On appeal, Shoemaker argued that he was “not provided sufficient disclosure of the information considered to make the transfer decision.”
According to court documents, he was provided with “the A4D [assessment for decision], which included the basis for the recommendation that the appellant be reclassified as a maximum security offender and be transferred to Edmonton Institution on an involuntary basis. The A4D also included a summary of the source information that was withheld under s. 27(3).”
On this issue, the Court of Appeal agreed with Justice Yamauchi that the information given to Shoemaker “met the disclosure requirements of the CCRA.”
However, the court did not agree that the appellant was afforded a reasonable opportunity to prepare “representations and present a rebuttal to the proposed transfer.”
“The warden’s affidavit is unclear as to when the appellant was provided with the written A4D. The reasons of the chambers judge accept that the appellant received those documents from a parole officer on March 13, 2018 at around 2:00 pm. The appellant’s affidavit says he received the documents later than that, at 2:55, and met with the warden 5 minutes later at 3:00 pm,” Justice Paperny explained.
According to court documents, the warden and Shoemaker met again on March 14. “At the start of that meeting, the warden took the position that the appellant had already provided his rebuttal,” the court noted.
“Between the March 14th meeting and the making of the decision the following day, the appellant was given no further opportunity to present representations, written or otherwise, or to access counsel. The decisions were provided to the appellant on March 16th and he was transferred on March 19th,” wrote Justice Paperny, noting that the procedural requirements of the statute and the regulations are not “superfluous to an analysis of the duty of procedural fairness.”
The judge stated that “given the significant impact of this decision on the appellant’s liberty interest, five minutes, or even one hour, to review the written documentation provided and prepare a rebuttal to it cannot be considered a reasonable opportunity to respond.”
The Court of Appeal noted that the process had the “added effect of preventing the appellant from effectively seeking the assistance of counsel,” even though Shoemaker had informed “the authorities that he wished to do so” as recently as the March 14 Inmate Request form.
“The record does not reflect anyone, including the warden, taking any steps to ensure that the appellant could retain and instruct counsel, despite earlier correspondence and statements by the appellant indicating that he was attempting to do so.
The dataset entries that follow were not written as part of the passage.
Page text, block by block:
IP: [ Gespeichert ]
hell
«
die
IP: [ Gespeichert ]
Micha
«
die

Moreover, correctional officers are not entitled to exclude the inmate’s counsel from participation in the process, as the warden here purported to do,” Justice Paperny wrote, adding that for a transfer decision to be lawful it “must be procedurally fair.”

Jared Craig, Jared Craig Law
Jared Craig, of Jared Craig Law and counsel for the appellant, said the most important thing he learned from this case is that lawyers who work in this area “keep fighting” and “never give up.”
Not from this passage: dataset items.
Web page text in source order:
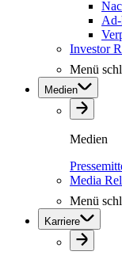
Investor
Menü
Medien
Medien
Media
Menü
Karriere
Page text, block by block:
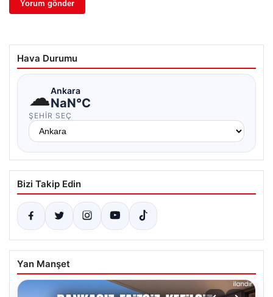
Hava Durumu
☁Ankara
NaN°C
ŞEHIR SEÇ
Bizi Takip Edin
Yan Manşet
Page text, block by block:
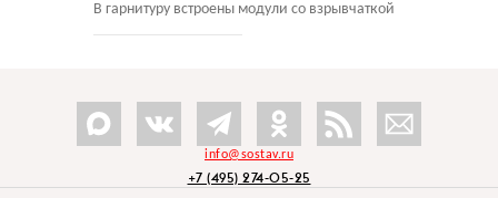
В гарнитуру встроены модули со взрывчаткой
info@sostav.ru
+7 (495) 274-05-25

“Where you feel that there’s injustice, you trust your instincts and you do the best you can,” he said.
“Obviously, you’re dealing with individuals who, by virtue of their incarceration, don’t have a lot of access to the courts,” he said, noting that he believes the influx of habeas applications recently signals two things.
“One, there are some issues there and prisoners want to be heard; and two, there’s not a lot of lawyers that are practising in this area,” he explained.
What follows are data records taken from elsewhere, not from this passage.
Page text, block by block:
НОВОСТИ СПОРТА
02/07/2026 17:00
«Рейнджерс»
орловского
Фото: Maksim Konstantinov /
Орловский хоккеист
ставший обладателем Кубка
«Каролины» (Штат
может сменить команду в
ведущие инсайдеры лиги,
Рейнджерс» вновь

Craig said in some cases the significant barriers facing prisoners include illiteracy, mental health, lack of education, lack of access to services and representation.
“The bigger issues, I think, are about access to justice for prisoners,” he explained, noting that the larger impact of this case has yet to be determined.
“I was very grateful to the Court of Appeal for hearing the case and giving it careful consideration,” he said, adding that “ultimately” the decision turned on specific provisions of the “Corrections Act, regulations and directives.”
Correctional Service of Canada declined to comment on the decision.